Think and intelligence are both what Marvin Minsky has called suitcase words—words into which we pack many meanings so we can talk about complex issues in shorthand. When we look inside these words, we find many different aspects, mechanisms, and levels of understanding. This makes answering the perennial questions of “Can machines think?” or “When will machines reach human-level intelligence?” difficult. The suitcase words are used to cover both specific performance demonstrations by machines and the more general competence that humans might have. We generalize from performance to competence and grossly overestimate the capabilities of machines—those of today and of the next few decades.

In 1997, a supercomputer beat world chess champion Garry Kasparov. Today dozens of programs running on laptop computers have higher chess rankings than those ever achieved by humans. Computers can definitely perform better than humans at playing chess. But they have nowhere near human-level competence at chess.

All chess-playing programs use Turing’s brute-force tree search method with heuristic evaluation. By the 1970s, computers were so fast that this approach overwhelmed AI programs that tried to play chess with processes emulating how people reported they thought about their next move, so those approaches were largely abandoned. Today’s chess programs have no way of determining why a particular move is “better” than another move, save that it takes the game to a part of the tree where the opponent has fewer good options. A human player can make generalizations to describe why certain types of moves are good, and use that to teach a human player. Brute-force programs cannot teach a human player except by being a sparring partner; it’s up to the humans to make the inferences and analogies and to do any learning on their own. The chess program doesn’t know it’s outsmarting the person, doesn’t know it’s a teaching aid, doesn’t know it’s playing something called chess, nor even what “playing” is. Making brute-force chess playing perform better than any human gets us no closer to competence in chess.

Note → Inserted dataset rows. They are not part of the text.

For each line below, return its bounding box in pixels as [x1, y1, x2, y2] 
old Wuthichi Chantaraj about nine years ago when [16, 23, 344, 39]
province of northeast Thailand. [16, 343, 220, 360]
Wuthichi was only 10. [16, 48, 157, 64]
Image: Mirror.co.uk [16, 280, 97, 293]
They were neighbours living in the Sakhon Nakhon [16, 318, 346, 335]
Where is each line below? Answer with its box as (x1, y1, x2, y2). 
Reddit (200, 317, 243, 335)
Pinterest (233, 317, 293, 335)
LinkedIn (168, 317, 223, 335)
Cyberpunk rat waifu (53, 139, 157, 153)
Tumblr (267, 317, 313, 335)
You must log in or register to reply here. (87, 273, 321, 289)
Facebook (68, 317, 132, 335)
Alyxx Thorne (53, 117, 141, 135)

Now consider deep learning, which has caught people’s imaginations over the last year or so. It’s an update of backpropagation, a thirty-year-old learning algorithm loosely based on abstracted models of neurons. Layers of neurons map from a signal, such as amplitude of a sound wave or pixel brightness in an image, to increasingly higher-level descriptions of the full meaning of the signal, as words for sound or objects in images. Originally, backpropagation could work practically with only two or three layers of neurons, so preprocessing steps were needed to get the signals to more structured data before applying the learning algorithms. The new versions work with more layers of neurons, making the networks deeper—hence the name deep learning. Now early processing steps are also learned, and without misguided human biases of design the new algorithms are spectacularly better than the algorithms of just three years ago, which is why they’ve caught people’s imaginations. They rely on massive amounts of computer power in server farms and on very large data sets that didn’t formerly exist. But, critically, they also rely on new scientific innovations.

A well-known example of their performance is their labeling of an image (in English) as a baby with a stuffed toy. When you look at the image, that’s what you see. The algorithm has performed very well at labeling the image, much better than AI practitioners would have predicted. But it doesn’t have the full competence that a person who could label that same image would have.

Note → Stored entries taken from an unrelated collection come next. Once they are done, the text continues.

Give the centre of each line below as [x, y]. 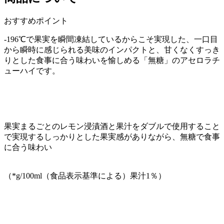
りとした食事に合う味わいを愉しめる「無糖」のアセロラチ [112, 60]
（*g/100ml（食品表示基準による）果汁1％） [85, 175]
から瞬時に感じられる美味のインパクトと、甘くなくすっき [112, 49]
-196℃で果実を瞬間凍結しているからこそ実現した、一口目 [111, 39]
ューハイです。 [32, 70]
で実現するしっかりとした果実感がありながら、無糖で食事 [112, 136]
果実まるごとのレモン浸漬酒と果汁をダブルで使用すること [112, 126]
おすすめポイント [36, 20]
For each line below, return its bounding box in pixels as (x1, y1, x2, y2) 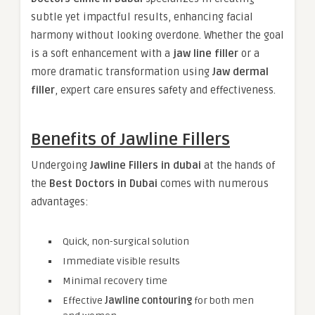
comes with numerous (157, 177, 269, 190)
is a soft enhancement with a (31, 47, 173, 60)
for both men (192, 295, 254, 307)
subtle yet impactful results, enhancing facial (31, 11, 253, 23)
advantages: (31, 195, 89, 208)
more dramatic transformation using (31, 65, 212, 78)
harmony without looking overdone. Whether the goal (31, 29, 284, 41)
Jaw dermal (212, 65, 269, 78)

The learning algorithm knows there’s a baby in the image, but it doesn’t know the structure of a baby and it doesn’t know where the baby is in the image. A current deep-learning algorithm can only assign probabilities to each pixel—that that particular pixel is part of the baby. Whereas a person can see that the baby occupies the middle quarter of the image, today’s algorithm has only a probabilistic idea of the baby’s spatial extent. It cannot apply an exclusionary rule and say that non-zero-probability pixels at extremes of the image cannot both be parts of the baby. If we look inside the neuron layers, it might be that one of the higher-level learned features is an eyelike patch of image and another feature is a footlike patch of image, but the current algorithm cannot discern the constraints of what spatial relationships could possibly be valid between eyes and feet in an image, and thus could be fooled by a grotesque collage of baby body parts, labeling it a baby. No person would do so, and would immediately know exactly what it was—a grotesque collage of baby body parts. Furthermore, the current algorithm is useless for telling a robot where to go in space to pick up that baby, or where to hold a bottle and feed the baby, or where to reach to change its diaper. Today’s algorithm has nothing like human-level competence in understanding images.

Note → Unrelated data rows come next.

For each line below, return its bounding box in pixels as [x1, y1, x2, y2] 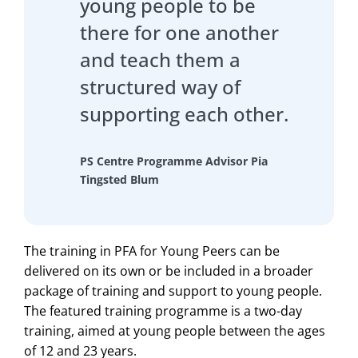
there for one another [80, 18, 279, 46]
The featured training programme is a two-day [24, 301, 302, 320]
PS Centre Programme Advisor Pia [80, 153, 268, 169]
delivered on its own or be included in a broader [24, 261, 313, 280]
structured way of [80, 73, 241, 100]
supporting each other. [80, 100, 288, 127]
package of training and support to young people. [24, 281, 322, 300]
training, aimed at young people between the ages [24, 321, 325, 340]
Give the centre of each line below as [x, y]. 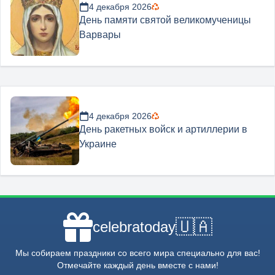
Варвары [100, 35]
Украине [98, 144]
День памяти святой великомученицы [165, 20]
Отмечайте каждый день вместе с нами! [137, 265]
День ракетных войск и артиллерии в [163, 129]
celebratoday [134, 227]
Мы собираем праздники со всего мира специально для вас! [137, 253]

Work is under way to add focus of attention and handling of consistent spatial structure to deep learning. That’s the hard work of science and research, and we have no idea how hard it will be, nor how long it will take, nor whether the whole approach will reach a dead end. It took some thirty years to go from backpropagation to deep learning, but along the way many researchers were sure there was no future in backpropagation. They were wrong, but it wouldn’t have been surprising if they were right, as we knew all along that the backpropagation algorithm is not what happens inside people’s heads.

The fears of runaway AI systems either conquering humans or making them irrelevant aren’t even remotely well grounded. Misled by suitcase words, people are making category errors in fungibility of capabilities—category errors comparable to seeing the rise of more efficient internal combustion engines and jumping to the conclusion that warp drives are just around the corner.